- **WHAT IS REQUIRED**
Note each line in the data holding the string "recessed" and report it.
* * * * * * * * *
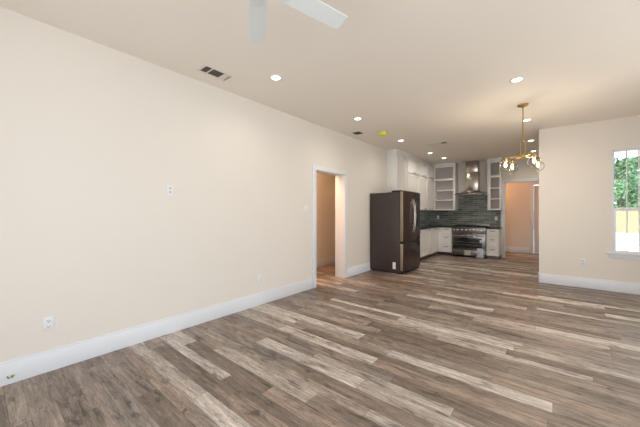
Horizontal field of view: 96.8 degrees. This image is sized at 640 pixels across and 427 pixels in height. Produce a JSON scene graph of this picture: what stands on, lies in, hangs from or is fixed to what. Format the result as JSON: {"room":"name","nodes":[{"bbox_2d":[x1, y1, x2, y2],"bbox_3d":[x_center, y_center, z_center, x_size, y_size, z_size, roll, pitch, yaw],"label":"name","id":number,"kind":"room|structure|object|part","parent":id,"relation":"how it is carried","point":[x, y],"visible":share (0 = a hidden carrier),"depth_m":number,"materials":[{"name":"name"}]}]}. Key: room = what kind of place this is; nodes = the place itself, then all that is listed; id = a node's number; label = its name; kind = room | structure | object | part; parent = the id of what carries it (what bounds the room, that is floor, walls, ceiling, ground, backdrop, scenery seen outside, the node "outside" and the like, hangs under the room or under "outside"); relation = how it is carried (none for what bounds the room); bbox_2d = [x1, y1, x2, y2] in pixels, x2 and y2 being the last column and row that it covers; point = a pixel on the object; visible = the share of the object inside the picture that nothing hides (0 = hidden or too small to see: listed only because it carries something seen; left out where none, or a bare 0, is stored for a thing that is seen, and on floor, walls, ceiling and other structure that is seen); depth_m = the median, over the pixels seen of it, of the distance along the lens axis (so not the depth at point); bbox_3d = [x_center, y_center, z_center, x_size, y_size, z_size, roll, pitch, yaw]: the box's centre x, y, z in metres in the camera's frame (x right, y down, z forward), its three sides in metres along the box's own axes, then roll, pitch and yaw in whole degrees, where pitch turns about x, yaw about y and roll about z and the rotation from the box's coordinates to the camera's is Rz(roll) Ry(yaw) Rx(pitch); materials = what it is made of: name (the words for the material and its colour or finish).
{"room":"living room","nodes":[
{"label":"living room","id":0,"kind":"room"},
{"bbox_2d":[0,7,389,362],"bbox_3d":[0.159,-0.125,5.593,0.210,2.950,11.250,0,0,39],"label":"wall","id":1,"kind":"structure","parent":0,"point":[94,136],"depth_m":2.92,"materials":[{"name":"beige paint"}]},
{"bbox_2d":[43,316,53,331],"bbox_3d":[-2.307,0.945,2.415,0.009,0.117,0.072,0,0,39],"label":"wall outlet","id":2,"kind":"object","parent":1,"relation":"attached to","point":[48,322],"visible":1,"depth_m":2.41,"materials":[{"name":"white plastic"}]},
{"bbox_2d":[167,185,173,195],"bbox_3d":[-1.678,-0.250,3.181,0.010,0.117,0.072,0,0,39],"label":"jack plate","id":3,"kind":"object","parent":1,"relation":"attached to","point":[170,188],"visible":1,"depth_m":3.18,"materials":[{"name":"white plastic"}]},
{"bbox_2d":[0,262,371,386],"bbox_3d":[-0.753,1.258,4.304,0.016,0.183,8.100,0,0,39],"label":"baseboard","id":4,"kind":"structure","parent":1,"relation":"attached to","point":[35,364],"depth_m":2.89,"materials":[{"name":"white paint"}]},
{"bbox_2d":[258,274,261,282],"bbox_3d":[-0.876,0.970,4.159,0.009,0.117,0.072,0,0,39],"label":"wall outlet","id":5,"kind":"object","parent":1,"relation":"attached to","point":[259,276],"visible":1,"depth_m":4.15,"materials":[{"name":"white plastic"}]},
{"bbox_2d":[304,205,308,211],"bbox_3d":[-0.238,-0.065,4.936,0.010,0.117,0.118,0,0,39],"label":"wall switch","id":6,"kind":"object","parent":1,"relation":"attached to","point":[306,207],"visible":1,"depth_m":4.94,"materials":[{"name":"white plastic"}]},
{"bbox_2d":[312,165,346,287],"bbox_3d":[0.129,0.250,5.557,0.248,2.201,1.095,0,0,39],"label":"door frame","id":7,"kind":"structure","parent":1,"relation":"in","point":[340,176],"depth_m":5.85,"materials":[{"name":"white paint"}]},
{"bbox_2d":[387,153,406,191],"bbox_3d":[2.058,-1.018,7.528,0.268,0.985,0.688,0,0,39],"label":"upper cabinet","id":8,"kind":"object","parent":1,"relation":"attached to","point":[396,163],"visible":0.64,"depth_m":7.30,"materials":[{"name":"white paint"}]},
{"bbox_3d":[2.154,-1.008,7.449,0.019,0.943,0.666,0,0,39],"label":"door","id":9,"kind":"part","parent":8,"relation":"part of","materials":[{"name":"white paint"}]},
{"bbox_2d":[386,149,503,166],"bbox_3d":[3.605,-1.554,7.898,2.195,0.089,3.315,0,0,39],"label":"trim","id":10,"kind":"structure","parent":8,"relation":"on","point":[398,151],"depth_m":8.32,"materials":[{"name":"white paint"}]},
{"bbox_2d":[407,157,418,192],"bbox_3d":[2.569,-0.790,8.124,0.303,1.440,0.878,0,0,39],"label":"upper cabinet","id":11,"kind":"object","parent":1,"relation":"attached to","point":[412,165],"visible":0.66,"depth_m":8.00,"materials":[{"name":"white paint"}]},
{"bbox_3d":[2.652,-1.288,8.056,0.019,0.385,0.860,0,0,39],"label":"door","id":12,"kind":"part","parent":11,"relation":"part of","materials":[{"name":"white paint"}]},
{"bbox_3d":[2.652,-0.572,8.056,0.019,0.980,0.860,0,0,39],"label":"door","id":13,"kind":"part","parent":11,"relation":"part of","materials":[{"name":"white paint"}]},
{"bbox_2d":[419,162,426,209],"bbox_3d":[3.064,-0.790,8.727,0.303,1.440,0.678,0,0,39],"label":"upper cabinet","id":14,"kind":"object","parent":1,"relation":"attached to","point":[422,167],"visible":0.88,"depth_m":8.65,"materials":[{"name":"white paint"}]},
{"bbox_3d":[3.147,-1.288,8.659,0.019,0.385,0.660,0,0,39],"label":"door","id":15,"kind":"part","parent":14,"relation":"part of","materials":[{"name":"white paint"}]},
{"bbox_3d":[3.147,-0.572,8.659,0.019,0.980,0.660,0,0,39],"label":"door","id":16,"kind":"part","parent":14,"relation":"part of","materials":[{"name":"white paint"}]},
{"bbox_2d":[420,210,429,225],"bbox_3d":[2.813,0.186,8.655,0.010,0.513,3.150,0,0,39],"label":"backsplash","id":17,"kind":"structure","parent":1,"relation":"attached to","point":[424,214],"depth_m":9.46,"materials":[{"name":"tile"}]},
{"bbox_2d":[427,165,433,209],"bbox_3d":[3.497,-0.790,9.254,0.303,1.440,0.683,0,0,39],"label":"upper cabinet","id":18,"kind":"object","parent":1,"relation":"attached to","point":[430,170],"visible":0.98,"depth_m":9.17,"materials":[{"name":"white paint"}]},
{"bbox_3d":[3.562,-1.288,9.165,0.019,0.385,0.610,0,0,39],"label":"door","id":19,"kind":"part","parent":18,"relation":"part of","materials":[{"name":"white paint"}]},
{"bbox_3d":[3.562,-0.572,9.165,0.019,0.980,0.610,0,0,39],"label":"door","id":20,"kind":"part","parent":18,"relation":"part of","materials":[{"name":"white paint"}]},
{"bbox_2d":[0,252,639,426],"bbox_3d":[2.473,1.400,4.827,7.500,0.100,13.400,0,0,39],"label":"floor","id":21,"kind":"structure","parent":0,"point":[457,340],"depth_m":2.56,"materials":[{"name":"brown wood"}]},
{"bbox_2d":[370,190,419,273],"bbox_3d":[1.822,0.432,6.723,0.893,1.835,0.994,0,0,39],"label":"refrigerator","id":22,"kind":"object","parent":21,"relation":"on","point":[394,215],"visible":1,"depth_m":6.36,"materials":[{"name":"black metal"}]},
{"bbox_3d":[1.763,0.975,6.132,0.065,0.580,0.006,0,0,39],"label":"edge trim","id":23,"kind":"part","parent":22,"relation":"part of","materials":[{"name":"metal"}]},
{"bbox_3d":[1.763,0.085,6.132,0.065,1.080,0.006,0,0,39],"label":"edge trim","id":24,"kind":"part","parent":22,"relation":"part of","materials":[{"name":"beige metal"}]},
{"bbox_3d":[1.930,0.085,6.315,0.099,1.100,0.492,0,0,39],"label":"door","id":25,"kind":"part","parent":22,"relation":"part of","materials":[{"name":"black metal"}]},
{"bbox_3d":[2.088,0.975,6.507,0.099,0.600,0.990,0,0,39],"label":"freezer drawer","id":26,"kind":"part","parent":22,"relation":"part of","materials":[{"name":"black metal"}]},
{"bbox_3d":[2.115,0.075,6.433,0.071,0.758,0.023,0,0,39],"label":"handle","id":27,"kind":"part","parent":22,"relation":"part of","materials":[{"name":"silver metal"}]},
{"bbox_3d":[2.166,0.075,6.495,0.071,0.758,0.023,0,0,39],"label":"handle","id":28,"kind":"part","parent":22,"relation":"part of","materials":[{"name":"silver metal"}]},
{"bbox_3d":[2.245,0.085,6.700,0.099,1.100,0.492,0,0,39],"label":"door","id":29,"kind":"part","parent":22,"relation":"part of","materials":[{"name":"black metal"}]},
{"bbox_2d":[420,229,430,259],"bbox_3d":[2.834,0.912,8.268,0.530,0.875,0.818,0,0,39],"label":"base cabinet","id":30,"kind":"object","parent":21,"relation":"on","point":[425,233],"visible":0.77,"depth_m":8.12,"materials":[{"name":"white paint"}]},
{"bbox_2d":[427,228,436,257],"bbox_3d":[3.278,0.912,8.809,0.530,0.875,0.578,0,0,39],"label":"base cabinet","id":31,"kind":"object","parent":21,"relation":"on","point":[433,230],"visible":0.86,"depth_m":8.67,"materials":[{"name":"white paint"}]},
{"bbox_3d":[3.451,0.863,8.668,0.019,0.751,0.560,0,0,39],"label":"door","id":32,"kind":"part","parent":31,"relation":"part of","materials":[{"name":"white paint"}]},
{"bbox_2d":[434,227,441,254],"bbox_3d":[3.755,0.912,9.356,0.573,0.875,0.867,0,0,39],"label":"base cabinet","id":33,"kind":"object","parent":21,"relation":"on","point":[439,229],"visible":0.32,"depth_m":9.07,"materials":[{"name":"white paint"}]},
{"bbox_2d":[442,227,452,255],"bbox_3d":[4.164,0.912,9.159,0.306,0.875,0.653,0,0,39],"label":"base cabinet","id":34,"kind":"object","parent":21,"relation":"on","point":[446,232],"visible":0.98,"depth_m":8.93,"materials":[{"name":"white paint"}]},
{"bbox_3d":[3.985,0.578,8.941,0.290,0.181,0.019,0,0,39],"label":"drawer","id":35,"kind":"part","parent":34,"relation":"part of","materials":[{"name":"white paint"}]},
{"bbox_3d":[3.985,0.822,8.941,0.290,0.273,0.019,0,0,39],"label":"drawer","id":36,"kind":"part","parent":34,"relation":"part of","materials":[{"name":"white paint"}]},
{"bbox_3d":[3.985,1.107,8.941,0.290,0.263,0.019,0,0,39],"label":"drawer","id":37,"kind":"part","parent":34,"relation":"part of","materials":[{"name":"white paint"}]},
{"bbox_2d":[452,224,489,258],"bbox_3d":[4.620,0.858,8.732,0.926,0.985,0.714,0,0,39],"label":"gas range","id":38,"kind":"object","parent":21,"relation":"on","point":[471,237],"visible":0.98,"depth_m":8.52,"materials":[{"name":"metal"}]},
{"bbox_2d":[464,250,470,254],"bbox_3d":[4.421,1.205,8.519,0.170,0.140,0.008,0,0,39],"label":"paper sheet","id":39,"kind":"object","parent":38,"relation":"attached to","point":[466,252],"visible":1,"depth_m":8.52,"materials":[{"name":"white paper"}]},
{"bbox_3d":[4.449,0.876,8.524,0.914,0.477,0.040,0,0,39],"label":"oven door","id":40,"kind":"part","parent":38,"relation":"part of","materials":[{"name":"metal"}]},
{"bbox_3d":[4.450,1.210,8.525,0.914,0.170,0.034,0,0,39],"label":"kick panel","id":41,"kind":"part","parent":38,"relation":"part of","materials":[{"name":"metal"}]},
{"bbox_3d":[4.450,0.535,8.526,0.924,0.180,0.052,0,0,39],"label":"control panel","id":42,"kind":"part","parent":38,"relation":"part of","materials":[{"name":"metal"}]},
{"bbox_2d":[476,248,483,257],"bbox_3d":[4.671,1.192,8.287,0.209,0.275,0.038,0,0,39],"label":"plastic bag","id":43,"kind":"object","parent":38,"relation":"attached to","point":[479,253],"visible":1,"depth_m":8.29,"materials":[{"name":"white plastic"}]},
{"bbox_2d":[486,229,501,259],"bbox_3d":[5.127,0.912,8.368,0.307,0.875,0.653,0,0,39],"label":"base cabinet","id":44,"kind":"object","parent":21,"relation":"on","point":[493,236],"visible":1,"depth_m":8.17,"materials":[{"name":"white paint"}]},
{"bbox_3d":[4.949,0.578,8.150,0.291,0.181,0.019,0,0,39],"label":"drawer","id":45,"kind":"part","parent":44,"relation":"part of","materials":[{"name":"white paint"}]},
{"bbox_3d":[4.949,0.822,8.150,0.291,0.273,0.019,0,0,39],"label":"drawer","id":46,"kind":"part","parent":44,"relation":"part of","materials":[{"name":"white paint"}]},
{"bbox_3d":[4.949,1.107,8.150,0.291,0.263,0.019,0,0,39],"label":"drawer","id":47,"kind":"part","parent":44,"relation":"part of","materials":[{"name":"white paint"}]},
{"bbox_2d":[486,227,502,228],"bbox_3d":[5.145,0.459,8.370,0.332,0.032,0.629,0,0,39],"label":"countertop","id":48,"kind":"structure","parent":44,"relation":"on","point":[488,227],"depth_m":8.31,"materials":[{"name":"stone"}]},
{"bbox_3d":[2.295,0.912,7.611,0.530,0.875,0.878,0,0,39],"label":"base cabinet","id":49,"kind":"object","parent":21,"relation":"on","visible":0},
{"bbox_2d":[420,225,451,229],"bbox_3d":[3.145,0.459,8.371,0.882,0.032,3.164,0,0,39],"label":"countertop","id":50,"kind":"structure","parent":49,"relation":"on","point":[427,226],"depth_m":8.99,"materials":[{"name":"stone"}]},
{"bbox_2d":[0,0,639,163],"bbox_3d":[2.473,-1.675,4.827,7.500,0.150,13.400,0,0,39],"label":"ceiling","id":51,"kind":"structure","parent":0,"point":[420,73],"depth_m":2.89,"materials":[{"name":"beige paint"}]},
{"bbox_2d":[197,64,232,80],"bbox_3d":[-1.198,-1.596,3.253,0.190,0.008,0.340,0,0,39],"label":"ceiling vent","id":52,"kind":"object","parent":51,"relation":"in","point":[206,69],"visible":1,"depth_m":3.24,"materials":[{"name":"white metal"}]},
{"bbox_2d":[269,74,281,80],"bbox_3d":[-0.524,-1.596,3.366,0.156,0.006,0.156,0,0,39],"label":"recessed light","id":53,"kind":"object","parent":51,"relation":"in","point":[275,77],"visible":1,"depth_m":3.36,"materials":[{"name":"white plastic"}]},
{"bbox_2d":[248,0,347,43],"bbox_3d":[-0.306,-1.407,1.524,1.130,0.385,1.189,0,0,39],"label":"ceiling fan","id":54,"kind":"object","parent":51,"relation":"hanging from","point":[316,9],"visible":1,"depth_m":1.81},
{"bbox_3d":[-0.419,-1.270,1.904,0.115,0.030,0.472,0,0,-13],"label":"blade","id":55,"kind":"part","parent":54,"relation":"part of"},
{"bbox_3d":[-0.042,-1.270,1.763,0.472,0.030,0.115,0,0,-36],"label":"blade","id":56,"kind":"part","parent":54,"relation":"part of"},
{"bbox_2d":[351,131,362,134],"bbox_3d":[0.756,-1.593,5.699,0.190,0.014,0.200,0,0,39],"label":"ceiling vent","id":57,"kind":"object","parent":51,"relation":"in","point":[356,132],"visible":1,"depth_m":5.66,"materials":[{"name":"white metal"}]},
{"bbox_2d":[378,131,386,135],"bbox_3d":[1.246,-1.565,5.665,0.176,0.067,0.175,0,0,39],"label":"smoke detector","id":58,"kind":"object","parent":51,"relation":"attached to","point":[382,133],"visible":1,"depth_m":5.61,"materials":[{"name":"yellow plastic"}]},
{"bbox_2d":[426,142,447,145],"bbox_3d":[2.718,-1.596,6.592,0.440,0.008,0.160,0,0,39],"label":"ceiling vent","id":59,"kind":"object","parent":51,"relation":"in","point":[439,142],"visible":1,"depth_m":6.56,"materials":[{"name":"white metal"}]},
{"bbox_2d":[509,76,524,82],"bbox_3d":[2.370,-1.596,3.417,0.156,0.006,0.156,0,0,39],"label":"recessed light","id":60,"kind":"object","parent":51,"relation":"in","point":[516,79],"visible":1,"depth_m":3.41,"materials":[{"name":"white plastic"}]},
{"bbox_2d":[499,103,544,172],"bbox_3d":[3.000,-1.109,4.234,0.539,0.979,0.634,0,0,39],"label":"chandelier","id":61,"kind":"object","parent":51,"relation":"hanging from","point":[522,105],"visible":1,"depth_m":4.21,"materials":[{"name":"gold metal"}]},
{"bbox_3d":[3.007,-1.315,4.207,0.015,0.530,0.015,0,0,39],"label":"rod","id":62,"kind":"part","parent":61,"relation":"part of","materials":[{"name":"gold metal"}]},
{"bbox_2d":[316,173,334,259],"bbox_3d":[-0.354,-0.125,6.758,0.120,2.950,6.000,0,0,39],"label":"wall","id":63,"kind":"structure","parent":0,"point":[325,184],"depth_m":7.27,"materials":[{"name":"beige paint"}]},
{"bbox_2d":[316,256,334,267],"bbox_3d":[-0.301,1.258,6.715,0.016,0.183,6.000,0,0,39],"label":"baseboard","id":64,"kind":"structure","parent":63,"relation":"attached to","point":[331,260],"depth_m":7.24,"materials":[{"name":"white paint"}]},
{"bbox_2d":[458,155,538,195],"bbox_3d":[5.241,-0.125,8.777,4.030,2.950,0.120,0,0,39],"label":"wall","id":65,"kind":"structure","parent":0,"point":[524,171],"depth_m":8.42,"materials":[{"name":"beige paint"}]},
{"bbox_2d":[434,165,457,209],"bbox_3d":[4.154,-0.790,9.377,0.663,1.440,0.328,0,0,39],"label":"upper cabinet","id":66,"kind":"object","parent":65,"relation":"attached to","point":[445,177],"visible":1,"depth_m":9.45,"materials":[{"name":"white paint"}]},
{"bbox_3d":[4.254,-0.790,9.500,0.627,1.400,0.009,0,0,39],"label":"panel","id":67,"kind":"part","parent":66,"relation":"part of","materials":[{"name":"paint"}]},
{"bbox_2d":[430,195,500,226],"bbox_3d":[4.623,-0.056,9.200,2.093,0.998,0.010,0,0,39],"label":"backsplash","id":68,"kind":"structure","parent":65,"relation":"attached to","point":[472,209],"depth_m":9.09,"materials":[{"name":"tile"}]},
{"bbox_2d":[455,160,486,194],"bbox_3d":[4.694,-1.073,8.804,0.860,1.052,0.508,0,0,39],"label":"range hood","id":69,"kind":"object","parent":65,"relation":"attached to","point":[472,175],"visible":0.99,"depth_m":8.76,"materials":[{"name":"silver metal"}]},
{"bbox_2d":[487,161,501,209],"bbox_3d":[5.231,-0.790,8.493,0.345,1.440,0.328,0,0,39],"label":"upper cabinet","id":70,"kind":"object","parent":65,"relation":"attached to","point":[494,174],"visible":1,"depth_m":8.47,"materials":[{"name":"white paint"}]},
{"bbox_3d":[5.332,-0.790,8.616,0.309,1.400,0.009,0,0,39],"label":"panel","id":71,"kind":"part","parent":70,"relation":"part of","materials":[{"name":"paint"}]},
{"bbox_2d":[501,178,538,257],"bbox_3d":[5.907,0.188,8.231,1.117,2.324,0.158,0,0,39],"label":"door frame","id":72,"kind":"structure","parent":65,"relation":"in","point":[503,211],"depth_m":8.48,"materials":[{"name":"white paint"}]},
{"bbox_2d":[506,181,538,252],"bbox_3d":[6.841,-0.125,9.599,3.600,2.950,0.120,0,0,39],"label":"wall","id":73,"kind":"structure","parent":0,"point":[517,194],"depth_m":9.62,"materials":[{"name":"beige paint"}]},
{"bbox_2d":[506,246,528,252],"bbox_3d":[6.171,1.258,10.060,1.980,0.183,0.016,0,0,39],"label":"baseboard","id":74,"kind":"structure","parent":73,"relation":"attached to","point":[508,248],"depth_m":9.62,"materials":[{"name":"white paint"}]},
{"bbox_2d":[530,182,538,253],"bbox_3d":[7.396,0.175,9.093,1.100,2.350,0.078,0,0,39],"label":"trim","id":75,"kind":"structure","parent":73,"relation":"attached to","point":[532,184],"depth_m":9.36,"materials":[{"name":"white paint"}]},
{"bbox_2d":[534,185,538,252],"bbox_3d":[7.386,0.225,9.082,0.870,2.230,0.108,0,0,39],"label":"door","id":76,"kind":"structure","parent":73,"relation":"in","point":[536,187],"depth_m":9.33,"materials":[{"name":"paint"}]},
{"bbox_2d":[539,115,639,283],"bbox_3d":[5.354,-0.125,4.681,2.760,2.950,0.150,0,0,39],"label":"wall","id":77,"kind":"structure","parent":0,"point":[575,180],"depth_m":5.11,"materials":[{"name":"beige paint"}]},
{"bbox_2d":[580,258,585,264],"bbox_3d":[4.719,0.885,5.098,0.072,0.117,0.009,0,0,39],"label":"wall outlet","id":78,"kind":"object","parent":77,"relation":"attached to","point":[582,261],"visible":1,"depth_m":5.10,"materials":[{"name":"white plastic"}]},
{"bbox_2d":[538,272,639,294],"bbox_3d":[5.290,1.258,4.734,2.626,0.183,0.182,0,0,39],"label":"baseboard","id":79,"kind":"structure","parent":77,"relation":"attached to","point":[599,284],"depth_m":5.03,"materials":[{"name":"white paint"}]},
{"bbox_2d":[606,147,639,259],"bbox_3d":[5.313,-0.152,4.679,0.860,1.855,0.205,0,0,39],"label":"window","id":80,"kind":"structure","parent":77,"relation":"in","point":[615,253],"depth_m":4.79,"materials":[{"name":"white paint"}]},
{"bbox_3d":[5.270,0.694,4.626,0.860,0.032,0.067,0,0,39],"label":"sill","id":81,"kind":"part","parent":80,"relation":"part of","materials":[{"name":"white paint"}]},
{"bbox_3d":[5.320,-0.551,4.687,0.696,1.032,0.025,0,0,39],"label":"sash","id":82,"kind":"part","parent":80,"relation":"part of","materials":[{"name":"clear glass"}]},
{"bbox_3d":[5.301,0.296,4.664,0.696,0.762,0.029,0,0,39],"label":"sash","id":83,"kind":"part","parent":80,"relation":"part of","materials":[{"name":"white paint"}]},
{"label":"outside","id":84,"kind":"structure","parent":0,"visible":0},
{"bbox_2d":[616,233,638,251],"bbox_3d":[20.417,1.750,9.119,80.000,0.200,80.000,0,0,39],"label":"ground","id":85,"kind":"structure","parent":84,"point":[633,238],"depth_m":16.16,"materials":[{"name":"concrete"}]},
{"bbox_2d":[614,156,637,210],"bbox_3d":[27.354,-2.869,26.213,4.436,9.052,3.713,0,0,39],"label":"tree","id":86,"kind":"object","parent":85,"relation":"on","point":[619,186],"visible":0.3,"depth_m":25.46,"materials":[{"name":"green plant"}]},
{"bbox_2d":[614,158,638,210],"bbox_3d":[34.484,-2.298,32.075,5.216,7.912,5.039,0,0,29],"label":"tree","id":87,"kind":"object","parent":85,"relation":"on","point":[631,173],"visible":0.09,"depth_m":31.78,"materials":[{"name":"green plant"}]},
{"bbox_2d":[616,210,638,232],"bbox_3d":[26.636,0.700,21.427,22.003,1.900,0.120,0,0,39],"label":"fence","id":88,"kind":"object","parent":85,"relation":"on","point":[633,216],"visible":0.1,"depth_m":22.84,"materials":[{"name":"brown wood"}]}
]}
* * * * * * * * *
- **SOLVED EXERCISE**
{"bbox_2d":[269,74,281,80],"bbox_3d":[-0.524,-1.596,3.366,0.156,0.006,0.156,0,0,39],"label":"recessed light","id":53,"kind":"object","parent":51,"relation":"in","point":[275,77],"visible":1,"depth_m":3.36,"materials":[{"name":"white plastic"}]},
{"bbox_2d":[509,76,524,82],"bbox_3d":[2.370,-1.596,3.417,0.156,0.006,0.156,0,0,39],"label":"recessed light","id":60,"kind":"object","parent":51,"relation":"in","point":[516,79],"visible":1,"depth_m":3.41,"materials":[{"name":"white plastic"}]},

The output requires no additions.